■ **Problem to work on**:
Which lines run from the one containing "copy, tenancy" to the end of the entries below? Retype exactly those, both ends included.

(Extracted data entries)
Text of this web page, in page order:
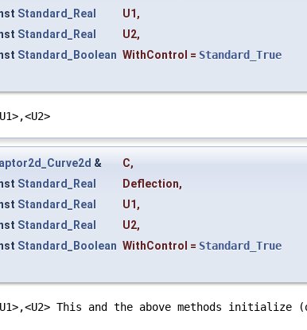
Standard_Real U1,
Standard_Real U2,
Standard_Boolean WithControl = Standard_True
& C,
Standard_Real Deflection,
Standard_Real U1,
Standard_Real U2,
Standard_Boolean WithControl = Standard_True
This and the above methods
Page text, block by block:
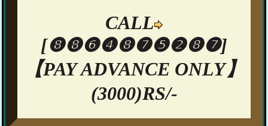
CALL
[❽❽❻❹❽❼❺❷❽❼]
【PAY ADVANCE ONLY】
(3000)RS/-
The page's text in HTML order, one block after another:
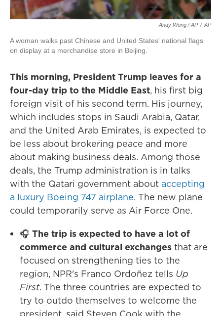
Andy Wong / AP / AP
A woman walks past Chinese and United States' national flags
on display at a merchandise store in Beijing.
This morning, President Trump leaves for a
four-day trip to the Middle East, his first big
foreign visit of his second term. His journey,
which includes stops in Saudi Arabia, Qatar,
and the United Arab Emirates, is expected to
be less about brokering peace and more
about making business deals. Among those
deals, the Trump administration is in talks
with the Qatari government about accepting
a luxury Boeing 747 airplane. The new plane
could temporarily serve as Air Force One.
🎧 The trip is expected to have a lot of
commerce and cultural exchanges that are
focused on strengthening ties to the
region, NPR's Franco Ordoñez tells Up
First. The three countries are expected to
try to outdo themselves to welcome the
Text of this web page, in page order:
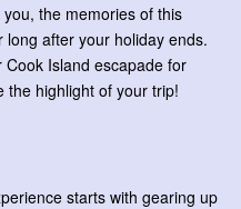
the memories of this
after your holiday ends.
Island escapade for
the highlight of your trip!
starts with gearing up
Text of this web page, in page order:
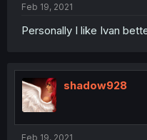
Feb 19, 2021
Personally I like Ivan
shadow928
Feb 19, 2021
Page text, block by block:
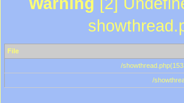
Warning [2]
File
/
/
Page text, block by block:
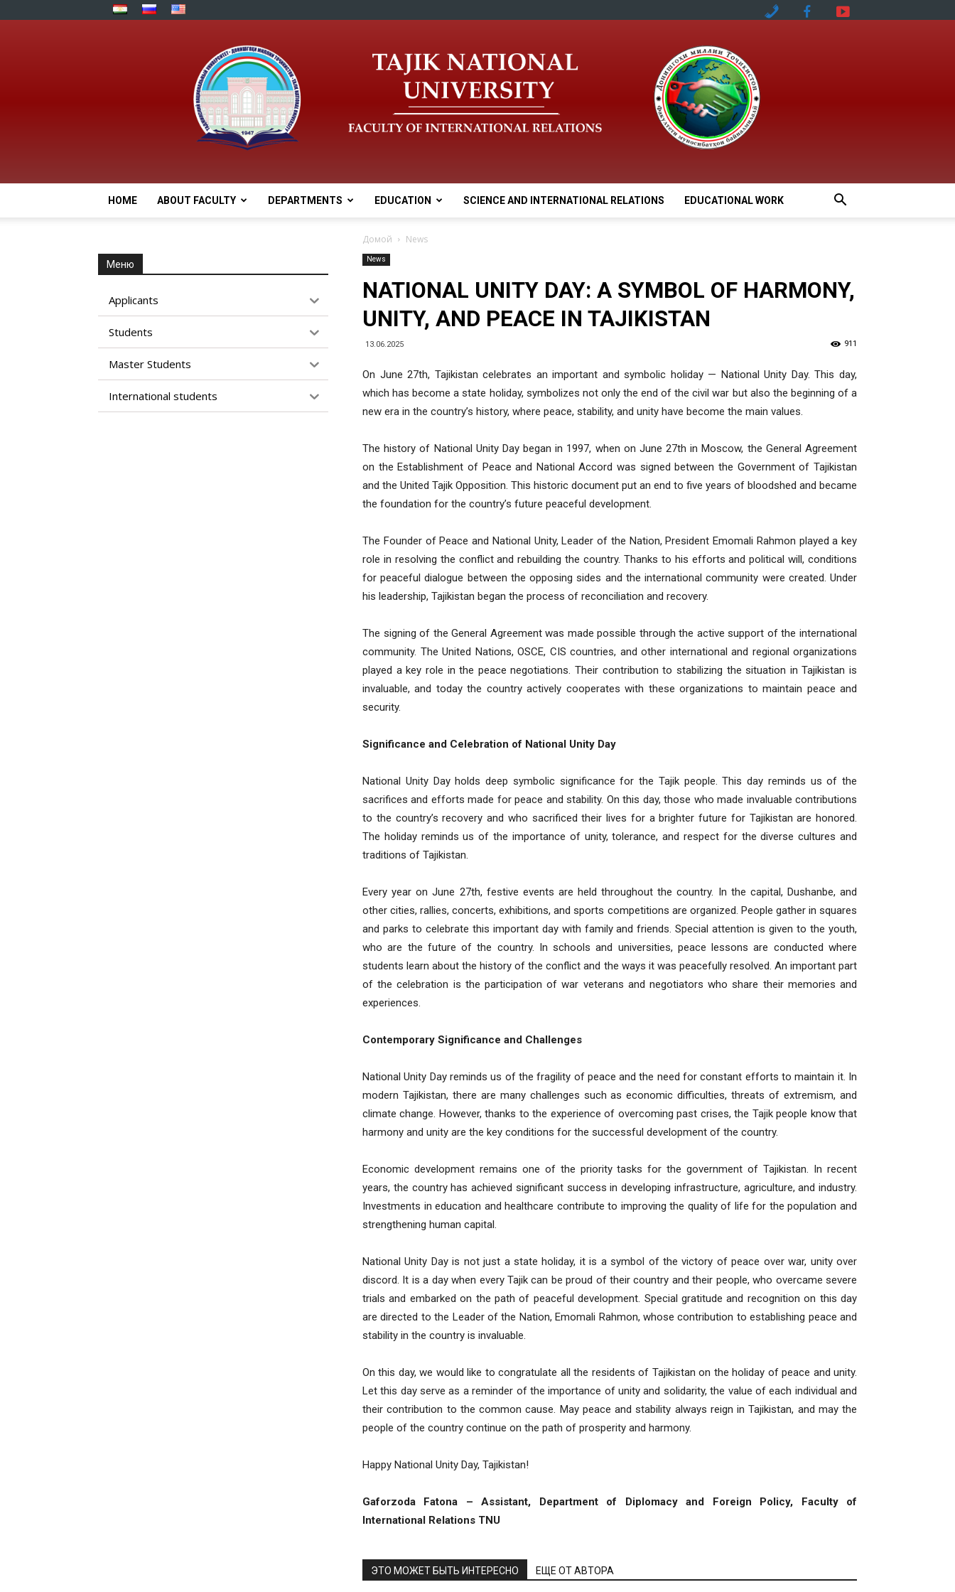
HOME ABOUT FACULTY DEPARTMENTS EDUCATION SCIENCE AND INTERNATIONAL RELATIONS EDUCATIONAL WORK
Домой News
News
NATIONAL UNITY DAY: A SYMBOL OF HARMONY,
UNITY, AND PEACE IN TAJIKISTAN
13.06.2025 911
On June 27th, Tajikistan celebrates an important and symbolic holiday — National Unity Day. This day,
which has become a state holiday, symbolizes not only the end of the civil war but also the beginning of a
new era in the country’s history, where peace, stability, and unity have become the main values.
The history of National Unity Day began in 1997, when on June 27th in Moscow, the General Agreement
on the Establishment of Peace and National Accord was signed between the Government of Tajikistan
and the United Tajik Opposition. This historic document put an end to five years of bloodshed and became
the foundation for the country’s future peaceful development.
The Founder of Peace and National Unity, Leader of the Nation, President Emomali Rahmon played a key
role in resolving the conflict and rebuilding the country. Thanks to his efforts and political will, conditions
for peaceful dialogue between the opposing sides and the international community were created. Under
his leadership, Tajikistan began the process of reconciliation and recovery.
The signing of the General Agreement was made possible through the active support of the international
community. The United Nations, OSCE, CIS countries, and other international and regional organizations
played a key role in the peace negotiations. Their contribution to stabilizing the situation in Tajikistan is
invaluable, and today the country actively cooperates with these organizations to maintain peace and
security.
Significance and Celebration of National Unity Day
National Unity Day holds deep symbolic significance for the Tajik people. This day reminds us of the
sacrifices and efforts made for peace and stability. On this day, those who made invaluable contributions
to the country’s recovery and who sacrificed their lives for a brighter future for Tajikistan are honored.
The holiday reminds us of the importance of unity, tolerance, and respect for the diverse cultures and
traditions of Tajikistan.
Every year on June 27th, festive events are held throughout the country. In the capital, Dushanbe, and
other cities, rallies, concerts, exhibitions, and sports competitions are organized. People gather in squares
and parks to celebrate this important day with family and friends. Special attention is given to the youth,
who are the future of the country. In schools and universities, peace lessons are conducted where
students learn about the history of the conflict and the ways it was peacefully resolved. An important part
of the celebration is the participation of war veterans and negotiators who share their memories and
experiences.
Contemporary Significance and Challenges
National Unity Day reminds us of the fragility of peace and the need for constant efforts to maintain it. In
modern Tajikistan, there are many challenges such as economic difficulties, threats of extremism, and
climate change. However, thanks to the experience of overcoming past crises, the Tajik people know that
harmony and unity are the key conditions for the successful development of the country.
Economic development remains one of the priority tasks for the government of Tajikistan. In recent
years, the country has achieved significant success in developing infrastructure, agriculture, and industry.
Investments in education and healthcare contribute to improving the quality of life for the population and
strengthening human capital.
National Unity Day is not just a state holiday, it is a symbol of the victory of peace over war, unity over
discord. It is a day when every Tajik can be proud of their country and their people, who overcame severe
trials and embarked on the path of peaceful development. Special gratitude and recognition on this day
are directed to the Leader of the Nation, Emomali Rahmon, whose contribution to establishing peace and
stability in the country is invaluable.
On this day, we would like to congratulate all the residents of Tajikistan on the holiday of peace and unity.
Let this day serve as a reminder of the importance of unity and solidarity, the value of each individual and
their contribution to the common cause. May peace and stability always reign in Tajikistan, and may the
people of the country continue on the path of prosperity and harmony.
Happy National Unity Day, Tajikistan!
Gaforzoda Fatona – Assistant, Department of Diplomacy and Foreign Policy, Faculty of
International Relations TNU
ЭТО МОЖЕТ БЫТЬ ИНТЕРЕСНО ЕЩЕ ОТ АВТОРА
Меню
Applicants
Students
Master Students
International students
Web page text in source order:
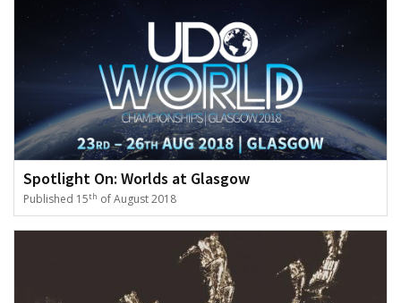
Spotlight On: Worlds at Glasgow
Published 15th of August 2018
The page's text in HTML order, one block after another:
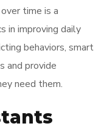
time is a
in improving daily
behaviors, smart
and provide
need them.
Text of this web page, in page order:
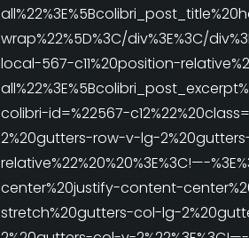
wrap%22%5D%3C/div%3E%3C/
local-567-c11%20position-
colibri-id=%22567-
2%20gutters-row-v-lg-
relative%22%20%20%3E%3C!—-
center%20justify-content-
stretch%20gutters-col-lg-
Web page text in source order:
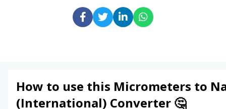
How to use this Micrometers to
(International) Converter 🤔
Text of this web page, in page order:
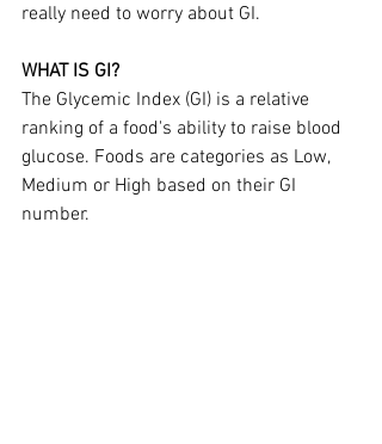
really need to worry about GI.
WHAT IS GI?
The Glycemic Index (GI) is a relative
ranking of a food's ability to raise blood
glucose. Foods are categories as Low,
Medium or High based on their GI
number.
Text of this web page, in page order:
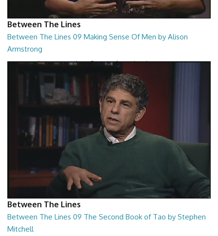
Between The Lines
Between The Lines 09 Making Sense Of Men by Alison
Armstrong
Between The Lines - Making Sense Of Men by Alison Armstrong
Between The Lines
Between The Lines 09 The Second Book of Tao by Stephen
Mitchell
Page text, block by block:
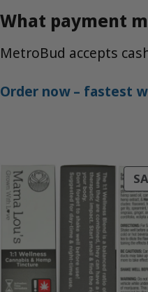
What payment
MetroBud accepts
Order now – fastest
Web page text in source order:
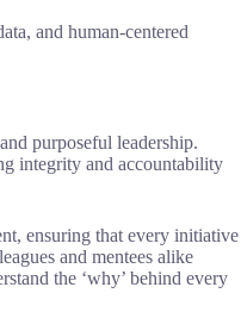
and human-centered
purposeful leadership.
integrity and accountability
ensuring that every initiative
and mentees alike
the ‘why’ behind every
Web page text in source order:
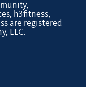
h3fitness,
are registered
LLC.
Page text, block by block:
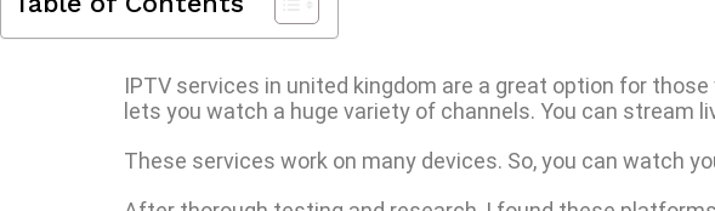
IPTV services in united kingdom are a great option for
lets you watch a huge variety of channels. You can stream
These services work on many devices. So, you can watch
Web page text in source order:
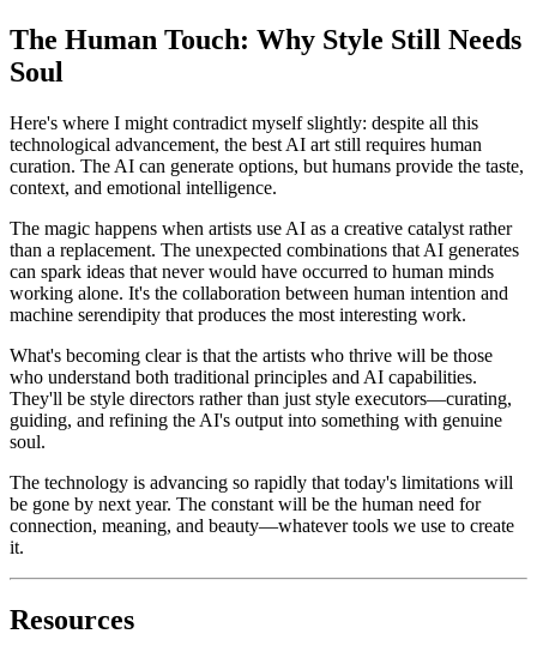
The Human Touch: Why Style Still Needs
Soul
Here's where I might contradict myself slightly: despite all this
technological advancement, the best AI art still requires human
curation. The AI can generate options, but humans provide the taste,
context, and emotional intelligence.
The magic happens when artists use AI as a creative catalyst rather
than a replacement. The unexpected combinations that AI generates
can spark ideas that never would have occurred to human minds
working alone. It's the collaboration between human intention and
machine serendipity that produces the most interesting work.
What's becoming clear is that the artists who thrive will be those
who understand both traditional principles and AI capabilities.
They'll be style directors rather than just style executors—curating,
guiding, and refining the AI's output into something with genuine
soul.
The technology is advancing so rapidly that today's limitations will
be gone by next year. The constant will be the human need for
connection, meaning, and beauty—whatever tools we use to create
it.
Resources
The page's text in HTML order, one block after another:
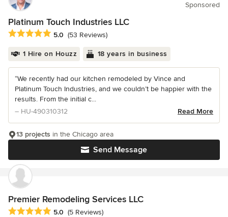
Sponsored
Platinum Touch Industries LLC
Average rating: 5 out of 5 stars
5.0 (53 Reviews)
1 Hire on Houzz 18 years in business
“We recently had our kitchen remodeled by Vince and
Platinum Touch Industries, and we couldn’t be happier with the
results. From the initial c...
– HU-490310312
Read More
Send Message
13 projects in the Chicago area
Premier Remodeling Services LLC
Average rating: 5 out of 5 stars
5.0 (5 Reviews)
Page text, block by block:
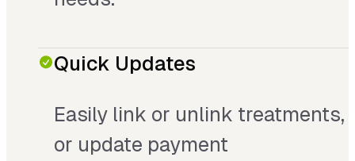
Quick Updates
Easily link or unlink treatments,
or update payment
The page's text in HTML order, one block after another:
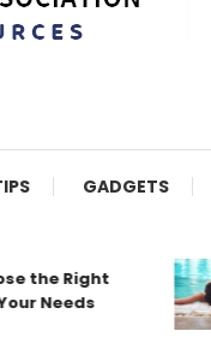
GADGETS
the Right
Needs
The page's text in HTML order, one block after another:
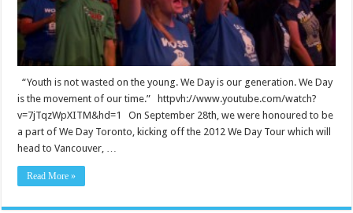
“Youth is not wasted on the young. We Day is our generation. We Day
is the movement of our time.” httpvh://www.youtube.com/watch?
v=7jTqzWpXITM&hd=1 On September 28th, we were honoured to be
a part of We Day Toronto, kicking off the 2012 We Day Tour which will
head to Vancouver, …
Read More »
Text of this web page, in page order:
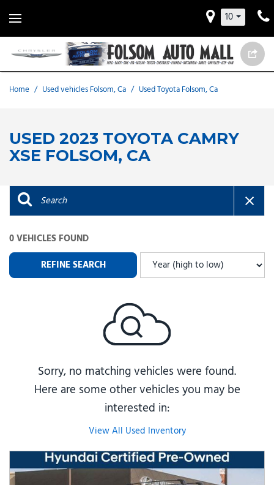
10
Home / Used vehicles Folsom, Ca / Used Toyota Folsom, Ca
USED 2023 TOYOTA CAMRY
XSE FOLSOM, CA
0 VEHICLES FOUND
REFINE SEARCH
Sorry, no matching vehicles were found.
Here are some other vehicles you may be
interested in:
View All Used Inventory
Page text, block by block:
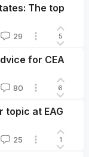
The top
29 5
for CEA
80 6
topic at EAG
25 1
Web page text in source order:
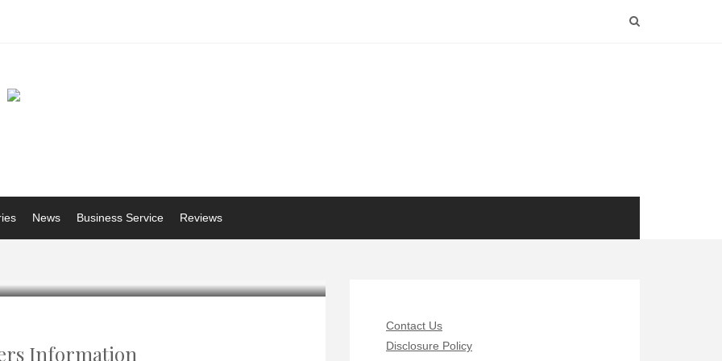
News Business Service Reviews
Information
Contact Us
Disclosure Policy
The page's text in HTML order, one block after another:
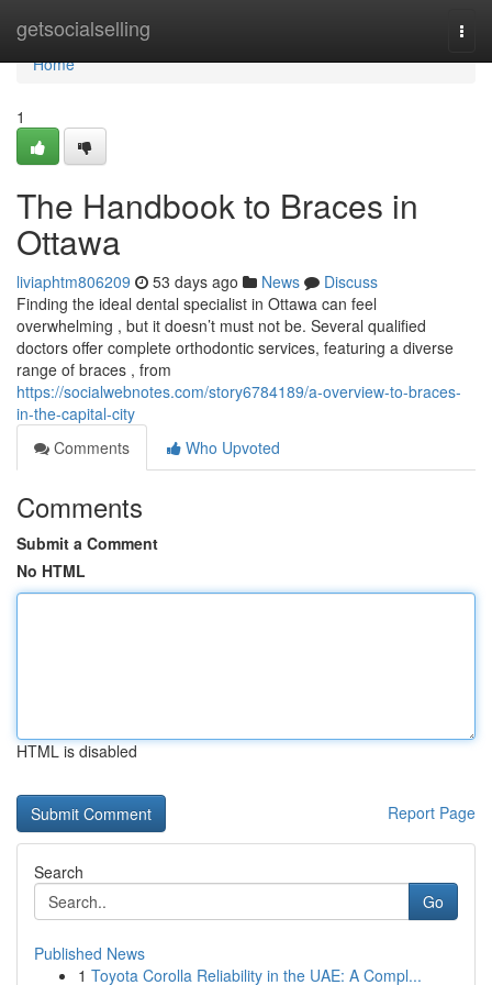
getsocialselling
Home
Home
1
The Handbook to Braces in
Ottawa
liviaphtm806209 53 days ago News
Discuss
Finding the ideal dental specialist in Ottawa can feel
overwhelming , but it doesn’t must not be. Several qualified
doctors offer complete orthodontic services, featuring a diverse
range of braces , from
https://socialwebnotes.com/story6784189/a-overview-to-braces-
in-the-capital-city
Comments
Who Upvoted
Comments
Submit a Comment
No HTML
HTML is disabled
Report Page
Search
Go
Published News
1 Toyota Corolla Reliability in the UAE: A Compl...
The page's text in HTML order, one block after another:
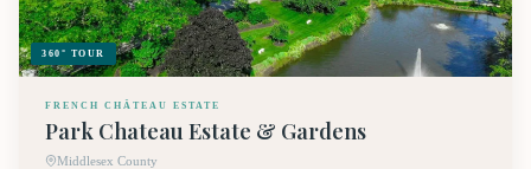
360° TOUR
FRENCH CHÂTEAU ESTATE
Park Chateau Estate & Gardens
Middlesex County
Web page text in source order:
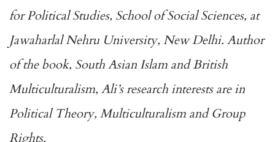
for Political Studies, School of Social Sciences, at
Jawaharlal Nehru University, New Delhi. Author
of the book, South Asian Islam and British
Multiculturalism, Ali’s research interests are in
Political Theory, Multiculturalism and Group
Rights.
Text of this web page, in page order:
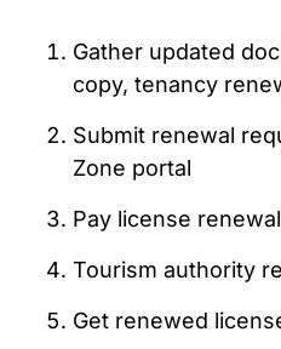
Gather updated
copy, tenancy
Submit renewal
Zone portal
Pay license
Tourism authority
Get renewed

■ **Response to the exercise**:
copy, tenancy
Submit renewal
Zone portal
Pay license
Tourism authority
Get renewed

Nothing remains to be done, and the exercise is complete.